The E. coli GroEL chaperonin is a complex of identical subunit proteins (57 kDa each) arranged in a back-to-back stacking of two heptameric rings. Its hallmarks include nested positive intraring and negative interring cooperativity in ATP binding and the ability to mediate the folding of newly transcribed and/or denatured substrate proteins. We performed unbiased molecular dynamics simulations of the GroEL subunit protein in explicit water both with and without the nucleotide KMgATP to understand better the details of the structural transitions that enable these behaviors. Placing KMgATP in the equatorial domain binding pocket of a t state subunit, which corresponds to a low ATP-affinity state, produced a short-lived (6 ns) state that spontaneously transitioned to the high ATP-affinity r state. The important feature of this transition is a large-scale rotation of the intermediate domain's helix M to close the ATP binding pocket. Pivoting of helix M is accompanied by counterclockwise rotation and slight deformation of the apical domain, important for lowering the affinity for substrate protein.
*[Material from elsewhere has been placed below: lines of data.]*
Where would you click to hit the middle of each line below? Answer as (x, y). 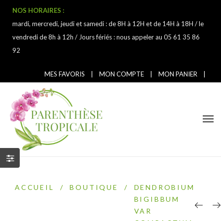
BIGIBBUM (157, 199)
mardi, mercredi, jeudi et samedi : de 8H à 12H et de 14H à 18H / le (108, 24)
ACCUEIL (35, 187)
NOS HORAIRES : (38, 10)
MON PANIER (178, 74)
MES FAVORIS (65, 74)
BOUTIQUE (94, 187)
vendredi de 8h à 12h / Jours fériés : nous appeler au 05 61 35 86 (106, 37)

Aligning simulation conformations into model heptamer rings demonstrates that the tr transition in one subunit is not sterically hindered by t state neighbors, but requires breakage of Arg197-Glu386 intersubunit salt bridges which are important for interring positive cooperativity. Lowest-frequency quasi-harmonic modes of vibration computed pre- and post-transition clearly show that natural vibrations facilitate the transition. Finally, we propose a novel mechanism for interring cooperativity in ATP binding inspired by the observation of spontaneous insertion of the side-chain of Ala480 into the empty nucleotide pocket.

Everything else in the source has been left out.